**HOW TO COMPLETE THIS TASK:** Restate every record word for word, without the pictures.

=== DATA SHOWN ===

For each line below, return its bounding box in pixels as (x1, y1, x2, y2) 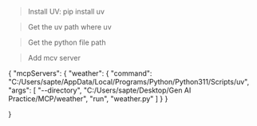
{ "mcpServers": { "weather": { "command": (8, 69, 152, 78)
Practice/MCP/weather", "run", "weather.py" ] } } (8, 94, 168, 103)
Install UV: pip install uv (27, 7, 105, 16)
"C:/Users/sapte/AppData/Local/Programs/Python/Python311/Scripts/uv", (8, 77, 250, 86)
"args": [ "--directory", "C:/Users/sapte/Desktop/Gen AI (8, 85, 192, 95)
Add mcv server (27, 53, 81, 62)
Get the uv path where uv (27, 22, 112, 31)
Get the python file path (27, 37, 106, 47)
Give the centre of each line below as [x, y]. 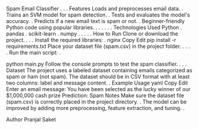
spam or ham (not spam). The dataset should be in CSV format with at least [98, 77]
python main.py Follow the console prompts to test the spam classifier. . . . [97, 64]
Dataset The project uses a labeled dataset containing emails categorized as [99, 70]
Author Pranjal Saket [31, 120]
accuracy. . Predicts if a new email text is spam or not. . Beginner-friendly [95, 21]
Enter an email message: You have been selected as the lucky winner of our [98, 89]
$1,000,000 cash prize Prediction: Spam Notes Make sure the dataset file [95, 95]
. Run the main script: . [33, 52]

===

**ANSWER AREA:**
For each line below, return its bounding box in pixels as (x1, y1, x2, y2) 
{ "mcpServers": { "weather": { "command": (8, 69, 152, 78)
Practice/MCP/weather", "run", "weather.py" ] } } (8, 94, 168, 103)
Install UV: pip install uv (27, 7, 105, 16)
"C:/Users/sapte/AppData/Local/Programs/Python/Python311/Scripts/uv", (8, 77, 250, 86)
"args": [ "--directory", "C:/Users/sapte/Desktop/Gen AI (8, 85, 192, 95)
Add mcv server (27, 53, 81, 62)
Get the uv path where uv (27, 22, 112, 31)
Get the python file path (27, 37, 106, 47)
Give the centre of each line below as [x, y]. 
spam or ham (not spam). The dataset should be in CSV format with at least [98, 77]
python main.py Follow the console prompts to test the spam classifier. . . . [97, 64]
Dataset The project uses a labeled dataset containing emails categorized as [99, 70]
Author Pranjal Saket [31, 120]
accuracy. . Predicts if a new email text is spam or not. . Beginner-friendly [95, 21]
Enter an email message: You have been selected as the lucky winner of our [98, 89]
$1,000,000 cash prize Prediction: Spam Notes Make sure the dataset file [95, 95]
. Run the main script: . [33, 52]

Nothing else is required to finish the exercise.